Even OCaml, whose approach to parametric polymorphism is worlds simpler than any of the monstrosities mentioned above, just changed its approach by adding GADTs, which I still don’t understand fully despite the best efforts of generous HN commenters.

So I think that, given that Golang/Issue9 decided not to include inheritance, linear types, exceptions, or overloading (even of operators!), in large part because they aren’t well-understood, it’s entirely unsurprising that it decided not to include generics, either.



> Code generators like RATFOR, lex, yacc, and the C preprocessor? I think it’s fair to say that those are well understood.

Yes, that is exactly what I said in the post you are responding to.

> I think it’s fair to say that we are only beginning to understand the benefits and drawbacks of that approach to code generation, which is why every time I recompile the Java application I’m currently working on, I get erroneous warnings telling my that my varargs are causing heap pollution in my generic static methods. (Which I can suppress, but instead I’m planning to delete those methods.)

Just because you don't understand something, doesn't mean that nobody does?

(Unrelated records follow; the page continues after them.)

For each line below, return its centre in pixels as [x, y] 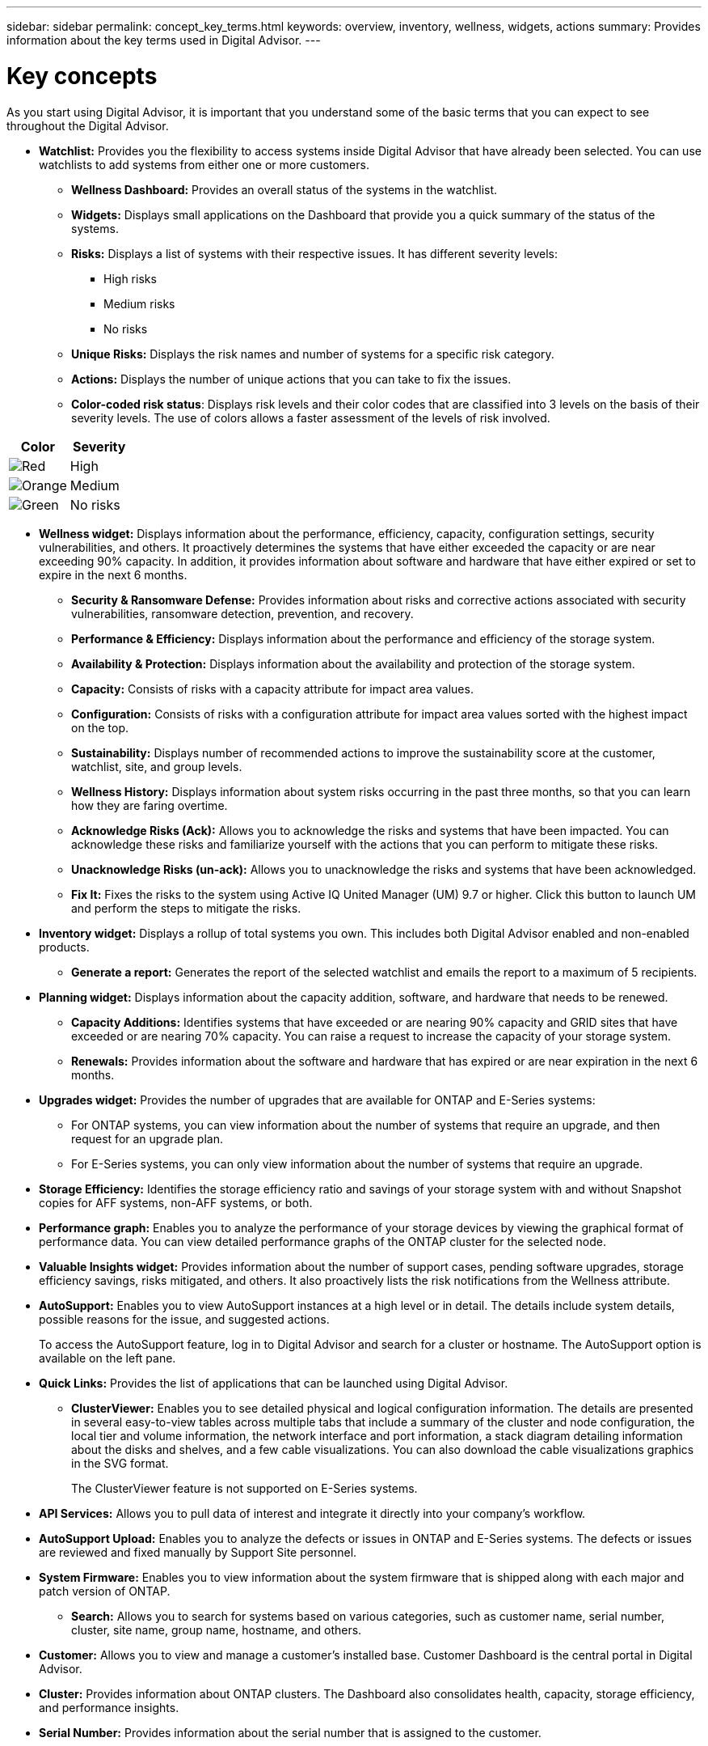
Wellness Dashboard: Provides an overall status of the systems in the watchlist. [284, 189]
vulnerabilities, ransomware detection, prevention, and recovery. [242, 613]
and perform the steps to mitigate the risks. [186, 908]
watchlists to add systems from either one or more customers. [204, 164]
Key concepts [82, 76]
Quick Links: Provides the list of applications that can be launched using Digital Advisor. [274, 1383]
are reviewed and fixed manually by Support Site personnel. [198, 1552]
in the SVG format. [120, 1463]
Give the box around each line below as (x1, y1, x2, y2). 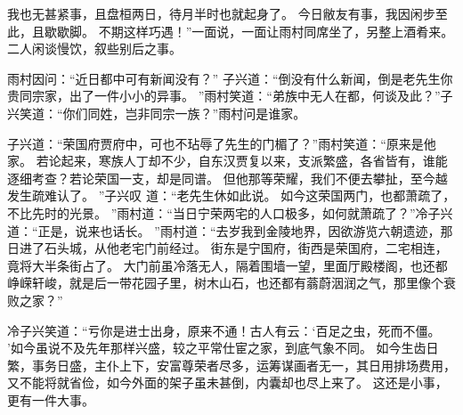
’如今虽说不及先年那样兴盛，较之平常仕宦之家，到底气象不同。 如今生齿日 (7, 338, 439, 357)
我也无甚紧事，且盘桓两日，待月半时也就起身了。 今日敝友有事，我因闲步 (7, 4, 435, 22)
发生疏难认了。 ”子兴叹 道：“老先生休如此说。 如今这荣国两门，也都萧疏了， (7, 186, 456, 205)
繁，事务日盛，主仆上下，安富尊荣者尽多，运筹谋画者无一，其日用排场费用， (7, 355, 456, 374)
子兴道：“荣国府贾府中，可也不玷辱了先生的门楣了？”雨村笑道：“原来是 (7, 134, 424, 152)
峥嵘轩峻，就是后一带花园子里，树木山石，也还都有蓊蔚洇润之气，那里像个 (7, 273, 443, 292)
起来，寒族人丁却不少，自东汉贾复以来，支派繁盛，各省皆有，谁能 (61, 151, 448, 170)
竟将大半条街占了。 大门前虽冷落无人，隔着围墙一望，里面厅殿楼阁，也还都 (7, 256, 448, 274)
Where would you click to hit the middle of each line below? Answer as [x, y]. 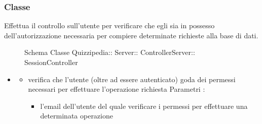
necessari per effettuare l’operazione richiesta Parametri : [117, 89]
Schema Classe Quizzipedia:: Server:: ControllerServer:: [110, 52]
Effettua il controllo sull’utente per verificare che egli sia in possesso [109, 25]
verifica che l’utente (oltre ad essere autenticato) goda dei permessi [132, 79]
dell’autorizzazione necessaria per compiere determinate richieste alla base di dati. [131, 35]
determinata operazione [77, 116]
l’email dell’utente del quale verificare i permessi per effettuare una [144, 106]
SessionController [51, 62]
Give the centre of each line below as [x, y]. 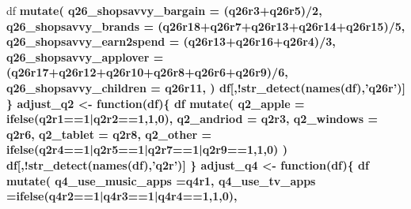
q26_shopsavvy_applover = [85, 56]
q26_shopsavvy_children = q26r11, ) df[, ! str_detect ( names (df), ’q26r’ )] [206, 87]
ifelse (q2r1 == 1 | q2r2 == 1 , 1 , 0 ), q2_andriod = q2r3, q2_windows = [192, 119]
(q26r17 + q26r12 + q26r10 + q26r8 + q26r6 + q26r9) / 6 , [147, 72]
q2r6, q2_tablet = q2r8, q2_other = [109, 134]
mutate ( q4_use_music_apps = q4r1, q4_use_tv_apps [161, 180]
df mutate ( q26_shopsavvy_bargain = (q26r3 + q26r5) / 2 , [164, 10]
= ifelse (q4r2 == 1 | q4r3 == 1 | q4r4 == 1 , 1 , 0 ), [122, 196]
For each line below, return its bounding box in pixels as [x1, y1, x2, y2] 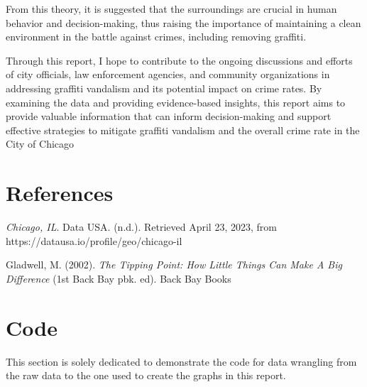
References [6, 178, 114, 207]
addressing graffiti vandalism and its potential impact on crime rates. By [6, 80, 322, 95]
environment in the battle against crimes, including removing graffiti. [6, 29, 307, 44]
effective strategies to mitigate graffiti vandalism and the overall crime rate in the [6, 122, 360, 137]
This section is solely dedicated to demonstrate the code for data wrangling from [6, 354, 357, 369]
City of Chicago [6, 136, 75, 151]
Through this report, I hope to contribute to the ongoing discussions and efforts [6, 53, 353, 67]
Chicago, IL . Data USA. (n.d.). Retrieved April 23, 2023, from [6, 219, 277, 234]
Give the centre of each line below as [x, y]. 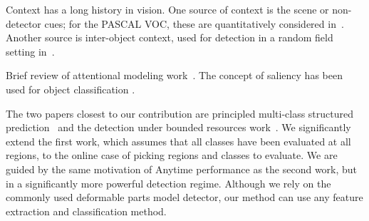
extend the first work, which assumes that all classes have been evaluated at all [178, 141]
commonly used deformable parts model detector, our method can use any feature [184, 197]
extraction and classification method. [86, 211]
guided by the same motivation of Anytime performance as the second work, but [182, 169]
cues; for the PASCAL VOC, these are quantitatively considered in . [194, 23]
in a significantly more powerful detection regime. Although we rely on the [168, 183]
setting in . [30, 51]
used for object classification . [71, 89]

I guess you didn't understand the problem I was describing. I wasn't saying that the problem is that I don't understand parametric polymorphism, or for that matter its realization via code generation, although I’m sure e.g. Philip Wadler understands those things a whole heck of a lot better than I do. The problem was that the Java language designers didn't understand generics, and accidentally implemented varargs in 1.5 in a way that produced a completely unnecessary and avoidable collision with the parametric polymorphism system (designed by Wadler) that they also introduced in 1.5. And there are a variety of similar problems in various parametric-polymorphism systems, which leads me to think that the problem is not merely that some loser at Sun didn't understand these things (and didn't bother to ask Wadler, who surely could have warned him off the particular stupidity I mentioned) but rather that there is a general lack of understanding of parametric polymorphism.